= Leslie Statham =

Frank Leslie Statham (18 December 1905 - 28 April 1974), also known by the pen name Arnold Steck, was an English arranger and composer. Statham was born in Knowle, a village near Solihull, Warwickshire. In 1924, he enlisted as a soldier and bandsman in the Royal Scots regiment of the British Army, and was occasionally given to performing as a soloist outside of his military career.
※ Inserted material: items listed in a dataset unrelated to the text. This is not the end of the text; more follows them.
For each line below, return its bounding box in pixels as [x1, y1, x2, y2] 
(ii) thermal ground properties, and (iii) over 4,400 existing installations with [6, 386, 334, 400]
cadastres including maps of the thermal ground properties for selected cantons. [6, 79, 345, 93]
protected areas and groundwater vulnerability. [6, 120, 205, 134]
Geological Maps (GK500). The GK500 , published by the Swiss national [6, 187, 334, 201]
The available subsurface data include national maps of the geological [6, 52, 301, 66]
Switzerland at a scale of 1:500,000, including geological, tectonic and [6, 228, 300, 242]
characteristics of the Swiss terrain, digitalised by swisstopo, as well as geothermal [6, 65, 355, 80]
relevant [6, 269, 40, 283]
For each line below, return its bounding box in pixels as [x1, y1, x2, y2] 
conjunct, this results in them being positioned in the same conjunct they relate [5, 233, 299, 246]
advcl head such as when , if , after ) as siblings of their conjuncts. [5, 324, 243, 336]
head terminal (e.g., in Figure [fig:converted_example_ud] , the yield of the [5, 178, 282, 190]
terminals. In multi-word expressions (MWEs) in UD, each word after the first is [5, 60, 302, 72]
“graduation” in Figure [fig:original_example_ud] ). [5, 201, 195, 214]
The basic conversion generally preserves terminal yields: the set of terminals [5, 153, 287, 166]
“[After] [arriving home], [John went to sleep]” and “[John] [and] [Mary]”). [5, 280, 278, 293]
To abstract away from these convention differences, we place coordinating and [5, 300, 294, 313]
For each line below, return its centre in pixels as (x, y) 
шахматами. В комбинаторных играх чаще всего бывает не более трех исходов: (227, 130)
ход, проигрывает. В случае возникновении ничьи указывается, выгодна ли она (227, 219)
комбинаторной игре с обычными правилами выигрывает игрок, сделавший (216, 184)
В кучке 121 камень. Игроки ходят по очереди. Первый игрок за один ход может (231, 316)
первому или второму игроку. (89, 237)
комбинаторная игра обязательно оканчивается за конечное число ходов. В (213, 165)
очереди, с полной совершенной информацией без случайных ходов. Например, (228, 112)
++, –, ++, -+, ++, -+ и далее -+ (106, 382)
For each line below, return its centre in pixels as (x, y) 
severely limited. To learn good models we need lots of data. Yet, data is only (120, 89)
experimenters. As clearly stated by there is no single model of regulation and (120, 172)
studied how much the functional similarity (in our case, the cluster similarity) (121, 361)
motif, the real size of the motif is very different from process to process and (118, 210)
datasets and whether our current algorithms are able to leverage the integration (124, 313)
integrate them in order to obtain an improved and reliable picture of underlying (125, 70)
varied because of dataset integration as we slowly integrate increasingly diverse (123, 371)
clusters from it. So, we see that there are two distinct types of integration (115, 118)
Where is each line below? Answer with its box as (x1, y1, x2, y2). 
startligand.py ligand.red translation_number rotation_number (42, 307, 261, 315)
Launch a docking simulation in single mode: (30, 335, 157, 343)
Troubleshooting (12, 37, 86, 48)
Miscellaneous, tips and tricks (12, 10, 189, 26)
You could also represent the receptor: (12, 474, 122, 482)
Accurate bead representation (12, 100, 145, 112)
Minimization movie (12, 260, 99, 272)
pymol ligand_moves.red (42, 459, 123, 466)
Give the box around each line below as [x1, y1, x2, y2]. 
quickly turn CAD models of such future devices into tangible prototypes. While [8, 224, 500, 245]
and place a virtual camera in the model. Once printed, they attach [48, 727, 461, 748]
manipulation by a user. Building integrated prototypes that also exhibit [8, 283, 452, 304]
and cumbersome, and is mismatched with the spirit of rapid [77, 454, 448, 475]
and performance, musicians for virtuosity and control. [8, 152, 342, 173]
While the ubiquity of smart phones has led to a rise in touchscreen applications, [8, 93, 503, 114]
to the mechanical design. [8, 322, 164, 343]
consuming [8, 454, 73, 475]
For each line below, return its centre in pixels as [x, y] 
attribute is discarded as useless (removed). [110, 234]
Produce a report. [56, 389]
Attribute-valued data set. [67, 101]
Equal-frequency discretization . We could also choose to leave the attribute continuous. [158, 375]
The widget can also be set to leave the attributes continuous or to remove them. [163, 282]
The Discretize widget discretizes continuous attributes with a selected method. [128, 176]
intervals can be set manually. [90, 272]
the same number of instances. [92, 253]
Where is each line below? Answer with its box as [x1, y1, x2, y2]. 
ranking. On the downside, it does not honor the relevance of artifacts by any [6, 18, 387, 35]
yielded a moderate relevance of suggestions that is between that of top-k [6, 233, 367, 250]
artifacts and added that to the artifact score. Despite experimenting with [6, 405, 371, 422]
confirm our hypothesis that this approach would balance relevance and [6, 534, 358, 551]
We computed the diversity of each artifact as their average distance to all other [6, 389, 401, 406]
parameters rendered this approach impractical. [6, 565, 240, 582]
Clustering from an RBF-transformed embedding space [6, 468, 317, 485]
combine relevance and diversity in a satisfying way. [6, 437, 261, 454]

After the war he attended Sandhurst Military Academy, then became a commissioned officer and bandleader of the Welsh Guards Band. In September 1948 he and the band visited Canada to play at the National Exhibition in Toronto. It was estimated that the Band's 127 concerts were attended by nearly one and a half million people and during the course of the engagement the Band played 1174 programme items. The Band made a further visit to the Canadian National Exhibition following the Coronation in 1953. These trips were something of a return engagement for Major Statham, who had been featured as a solo pianist when the Kneller Hall Band had visited Canada in 1931. Major Statham retired from the service in 1962 to concentrate on a career as a composer and arranger. – From the UK Military Bands Website.
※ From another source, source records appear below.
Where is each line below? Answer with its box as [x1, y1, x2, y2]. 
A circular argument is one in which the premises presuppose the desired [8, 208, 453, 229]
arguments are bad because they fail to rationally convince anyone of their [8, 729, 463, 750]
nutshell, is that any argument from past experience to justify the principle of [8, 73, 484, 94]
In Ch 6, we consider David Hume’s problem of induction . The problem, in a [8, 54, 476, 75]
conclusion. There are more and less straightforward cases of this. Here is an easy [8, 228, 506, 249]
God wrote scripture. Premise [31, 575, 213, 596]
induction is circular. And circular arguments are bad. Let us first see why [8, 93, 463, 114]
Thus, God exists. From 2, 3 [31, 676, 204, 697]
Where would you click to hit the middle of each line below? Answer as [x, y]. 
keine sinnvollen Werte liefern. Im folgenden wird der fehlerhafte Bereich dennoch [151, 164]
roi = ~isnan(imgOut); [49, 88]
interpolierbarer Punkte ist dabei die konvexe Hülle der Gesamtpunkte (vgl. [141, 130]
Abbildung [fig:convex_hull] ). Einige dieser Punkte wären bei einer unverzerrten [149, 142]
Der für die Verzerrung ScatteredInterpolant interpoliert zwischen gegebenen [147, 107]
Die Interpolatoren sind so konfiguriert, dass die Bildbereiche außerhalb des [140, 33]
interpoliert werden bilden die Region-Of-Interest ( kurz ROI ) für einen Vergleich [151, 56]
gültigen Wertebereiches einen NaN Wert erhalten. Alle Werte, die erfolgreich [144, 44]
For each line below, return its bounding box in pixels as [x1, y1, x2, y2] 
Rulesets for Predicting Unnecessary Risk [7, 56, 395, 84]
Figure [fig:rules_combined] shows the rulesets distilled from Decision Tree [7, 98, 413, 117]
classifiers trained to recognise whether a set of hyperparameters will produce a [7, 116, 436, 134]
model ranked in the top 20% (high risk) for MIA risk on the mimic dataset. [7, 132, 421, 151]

(He was) particularly active in the 1950s and 1960s and is remembered mostly for his marches with titles like "Piccadilly", "Birdcage Walk", "Path of Glory" and best known of all as it was the original signature tune for Match of the Day, "Drum Majorette", not to mention other 'production' music' titles for Chappells library such as "Morning Canter" and "Important Occasion".

==Selected works==
- Skeleton in the Cupboard performed with the Danish State Radio Orchestra conducted by Robert Farnon featuring xylophone – Chappell C 438 1953
- The Linburn Air 1965, Publisher: Chappell Duration: 4:10 mins. Instrumentation: arr. for military band by Leslie Statham
- "Drum Majorette" was used as the original signature tune to the BBC's Match of the Day.
- Today at Wimbledon, closing theme entitled "Sporting Occasion".